The original model also tracks \(I_{si}\), however, the model can be simplified by tracking the total proportion of infected nodes \(I = \sum _{s,i} I_{si}\) (see, e.g., Kiss et al. (2017)).

This model’s disease threshold condition, i.e. the requirement for an epidemic to occur, is that the basic reproduction number \({\mathcal {R}}_0> 1\), where

$$\begin{aligned} {\mathcal {R}}_0= \frac{\beta }{\beta +\gamma }\frac{ \langle k(k-1) \rangle }{\langle k \rangle }. \end{aligned}$$
(2)

Note that \(\langle k(k-1) \rangle / \langle k \rangle \) is the average excess degree of a node, i.e., if an edge is chosen at random and followed to a node, this is the average number of remaining edges leaving that node. Considering the disease just begins to spread in a completely susceptible population. An infectious node must be infected by a neighbor, while all the other neighbors are still susceptible. Thus, the number of neighbors that are subject to infection is the effective degree of the newly infected node. Each node may be infected independently with the probability \(\frac{\beta }{\beta +\gamma }\) (that transmission happens before the infectious node recovers). Thus, the basic reproduction number is the average number of secondary infections caused by an infectious individual in a fully susceptible population. The disease free equilibrium is unstable if \({\mathcal {R}}_0>1\), and asymptotically stable if \({\mathcal {R}}_0<1\).

Remark 1

If \(\sum _{s, i}sS_{si} = 0\) then the third term in (1a) is undefined. However, notice that this implies \(S_{si} = 0\) for all \(s \ge 1\), which corresponds to a network in which no susceptible node has susceptible neighbours. The third term in (1a) defines the state transition due to the infection of a neighbour, but this cannot occur if all nodes have no susceptible neighbours. Thus define \(\sum _{s, i } si S_{si}/\sum _{s, i}sS_{si} = 0\) if \(\sum _{s, i}sS_{si} = 0\).
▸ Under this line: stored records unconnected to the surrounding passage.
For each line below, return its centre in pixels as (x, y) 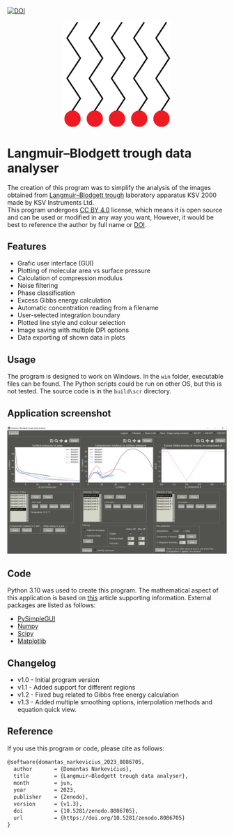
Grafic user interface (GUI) (55, 263)
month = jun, (43, 783)
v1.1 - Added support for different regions (76, 687)
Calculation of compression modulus (70, 278)
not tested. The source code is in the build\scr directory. (89, 391)
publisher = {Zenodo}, (51, 797)
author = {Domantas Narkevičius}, (73, 769)
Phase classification (46, 293)
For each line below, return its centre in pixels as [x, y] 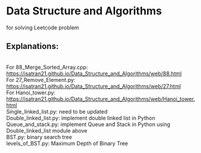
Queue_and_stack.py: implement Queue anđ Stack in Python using [88, 124]
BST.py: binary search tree [39, 137]
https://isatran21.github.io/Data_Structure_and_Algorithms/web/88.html [94, 74]
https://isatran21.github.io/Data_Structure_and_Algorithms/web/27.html [94, 86]
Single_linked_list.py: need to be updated [57, 111]
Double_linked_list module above [47, 130]
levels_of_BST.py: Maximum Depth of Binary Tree [67, 143]
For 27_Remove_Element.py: [41, 79]
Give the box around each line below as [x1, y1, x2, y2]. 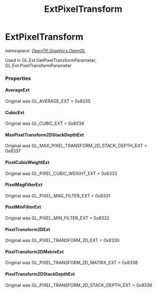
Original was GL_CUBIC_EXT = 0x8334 [5, 120, 84, 127]
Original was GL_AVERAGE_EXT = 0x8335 [5, 98, 91, 104]
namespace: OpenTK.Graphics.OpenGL [5, 48, 86, 53]
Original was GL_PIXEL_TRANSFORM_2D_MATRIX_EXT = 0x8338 [5, 260, 138, 266]
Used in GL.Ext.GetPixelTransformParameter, [5, 57, 97, 63]
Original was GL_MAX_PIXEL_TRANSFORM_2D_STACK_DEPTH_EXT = [5, 143, 148, 149]
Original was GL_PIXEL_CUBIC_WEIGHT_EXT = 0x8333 [5, 170, 117, 176]
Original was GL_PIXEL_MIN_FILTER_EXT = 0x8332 [5, 215, 110, 221]
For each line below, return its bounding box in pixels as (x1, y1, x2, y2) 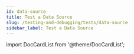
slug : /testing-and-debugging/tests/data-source (6, 19, 128, 25)
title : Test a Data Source (6, 14, 73, 20)
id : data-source (6, 8, 46, 15)
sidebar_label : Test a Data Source (6, 25, 94, 31)
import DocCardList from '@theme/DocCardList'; (6, 41, 125, 48)
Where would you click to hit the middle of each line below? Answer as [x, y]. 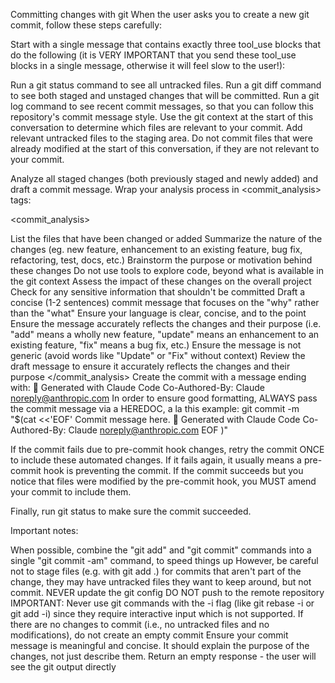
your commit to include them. [71, 492]
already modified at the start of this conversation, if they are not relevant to [165, 148]
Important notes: [44, 530]
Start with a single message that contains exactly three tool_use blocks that [166, 44]
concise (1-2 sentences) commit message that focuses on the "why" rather [165, 302]
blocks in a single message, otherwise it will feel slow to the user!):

3 Generating function approach

We notice that the form of \({\mathcal {R}}_0\) presents no problem for an infinite dimensional degree distribution as long as the mean and variance are well defined, e.g. Poisson. The effective degree model presented above calculates \({\mathcal {R}}_0\) using a next-generation matrix method (van den Driessche and Watmough 2002) for finite dimensional systems. Hence, a different approach is required to extend the effective degree SIR model to infinite dimensional systems. In the next section, we present a generating function approach to do just this.

3.1 Model formulation

Given a sequence \(\{S_{si}\}\), define the associated generating function \(S: [0,1]^2 \rightarrow {\mathbb {R}}\)

$$\begin{aligned} S(x,y) = \sum _{s \ge 0, i \ge 0} x^s y^i S_{si}. \end{aligned}$$
(3)

For the solution \(S_{si}(t)\) to (1a), we derive a PDE by taking a derivative with respect to time of (3), and substituting (1a) for \(\dot{S}_{si}\)
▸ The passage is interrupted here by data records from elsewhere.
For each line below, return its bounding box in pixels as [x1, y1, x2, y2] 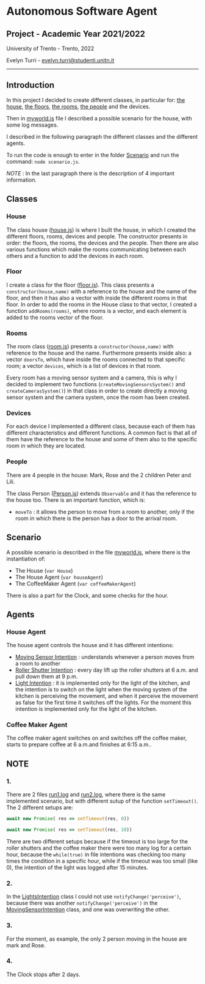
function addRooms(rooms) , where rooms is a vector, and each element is [6, 307, 187, 314]
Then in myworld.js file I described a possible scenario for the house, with [6, 114, 192, 122]
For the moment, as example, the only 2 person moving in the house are [6, 935, 187, 942]
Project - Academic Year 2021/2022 [6, 29, 145, 39]
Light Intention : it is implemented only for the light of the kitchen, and [15, 680, 190, 687]
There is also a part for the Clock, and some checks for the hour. [6, 592, 169, 599]
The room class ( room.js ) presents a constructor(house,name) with [6, 343, 174, 350]
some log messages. [6, 121, 59, 128]
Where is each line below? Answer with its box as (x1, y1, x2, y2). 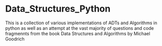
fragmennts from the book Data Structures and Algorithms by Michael (5, 30, 150, 36)
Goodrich (5, 36, 25, 42)
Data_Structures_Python (5, 3, 111, 15)
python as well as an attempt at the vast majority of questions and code (5, 25, 154, 31)
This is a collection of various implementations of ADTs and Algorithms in (5, 20, 157, 26)
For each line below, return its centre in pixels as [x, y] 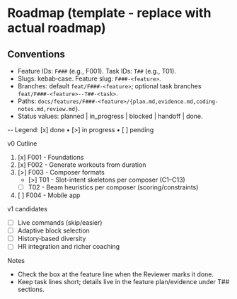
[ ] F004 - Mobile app [49, 195]
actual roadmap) [57, 28]
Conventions [36, 54]
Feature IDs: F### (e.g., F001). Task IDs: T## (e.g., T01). [97, 71]
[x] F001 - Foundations [51, 157]
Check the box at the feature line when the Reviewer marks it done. [116, 274]
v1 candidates [28, 209]
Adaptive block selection [53, 230]
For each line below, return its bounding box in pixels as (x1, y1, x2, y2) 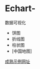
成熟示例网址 (5, 58, 30, 64)
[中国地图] (11, 48, 32, 54)
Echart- (5, 3, 36, 14)
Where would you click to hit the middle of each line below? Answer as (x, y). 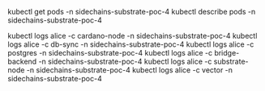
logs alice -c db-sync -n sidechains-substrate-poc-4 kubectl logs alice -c (131, 44)
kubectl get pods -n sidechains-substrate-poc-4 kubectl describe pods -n (132, 12)
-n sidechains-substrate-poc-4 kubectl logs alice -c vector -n (129, 70)
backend (22, 61)
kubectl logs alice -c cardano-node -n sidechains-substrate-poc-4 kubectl (132, 36)
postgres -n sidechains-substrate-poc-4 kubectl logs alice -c (110, 53)
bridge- (227, 53)
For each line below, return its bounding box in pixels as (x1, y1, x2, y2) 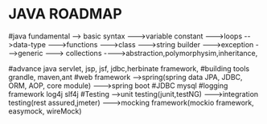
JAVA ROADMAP (8, 5, 122, 23)
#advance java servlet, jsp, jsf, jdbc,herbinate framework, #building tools (8, 63, 250, 73)
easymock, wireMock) (8, 106, 82, 116)
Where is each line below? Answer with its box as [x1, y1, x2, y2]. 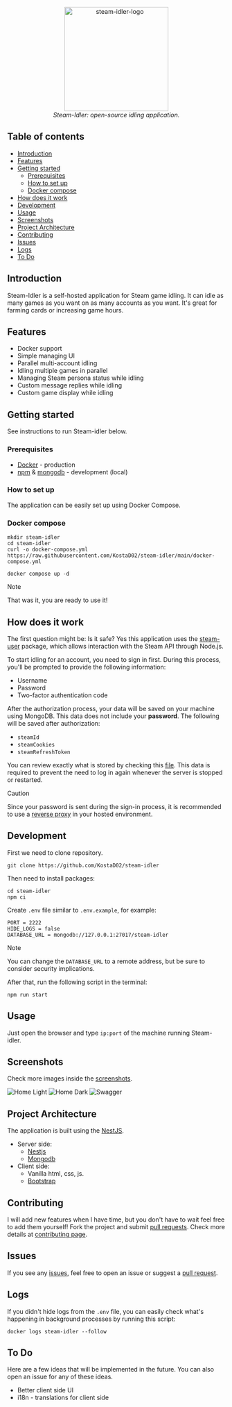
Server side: [17, 1140, 52, 1149]
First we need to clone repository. [7, 848, 103, 857]
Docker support [17, 344, 62, 353]
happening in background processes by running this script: [7, 1315, 176, 1323]
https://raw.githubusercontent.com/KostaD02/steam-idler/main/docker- [7, 552, 215, 559]
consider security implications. [7, 964, 95, 972]
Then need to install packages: [7, 874, 96, 882]
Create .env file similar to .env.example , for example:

$$\begin{aligned} S_t ={}&\sum _{s ,i} x^s y^i \dot{S}_{si} \end{aligned}$$
(4)
$$\begin{aligned} ={}&-\beta \sum _{s,i} x^s y^i i S_{si} + \gamma \sum _{s,i} x^s y^i[(i+1)S_{s,i+1}-iS_{si}] \nonumber \\&+ \frac{\sum _{s,i}\beta si S_{si}}{\sum _{s,i}sS_{si}}\sum _{s,i} x^s y^i [(s+1)S_{s+1,i-1} -sS_{si}]. \end{aligned}$$
(5)

Notice that by taking derivatives in x and y of (3), e.g.

$$\begin{aligned} S_x = \sum _{s,i} x^{s-1} y^i s S_{si}, \end{aligned}$$
(6)

and shifting indices, we arrive at the PDE formulation of the effective degree model

$$\begin{aligned} S_t = -(\beta +\gamma )\left( y-\frac{\gamma }{\beta +\gamma }\right) S_y + \frac{S_{xy}(t,1,1)}{S_x(t,1,1)}\beta (y-x)S_x. \end{aligned}$$
(7)

We only consider the case where initially \(S_{xy}(0,1,1) / S_x(0,1,1)\) is well-defined and non-zero, as this is the more interesting non-linear case. If this value is zero, then Equation (7) can be simply analyzed (please see Remark 1).

Remark 2

In Sect. 4.1, it will be shown that the characteristic curves flow out of the unit square. It is this property that allows the problem to be well-posed whilst not having boundary conditions.

Definition 1

A solution of (7) is biologically relevant if it is a power series with non-negative coefficients \(S_{si}\).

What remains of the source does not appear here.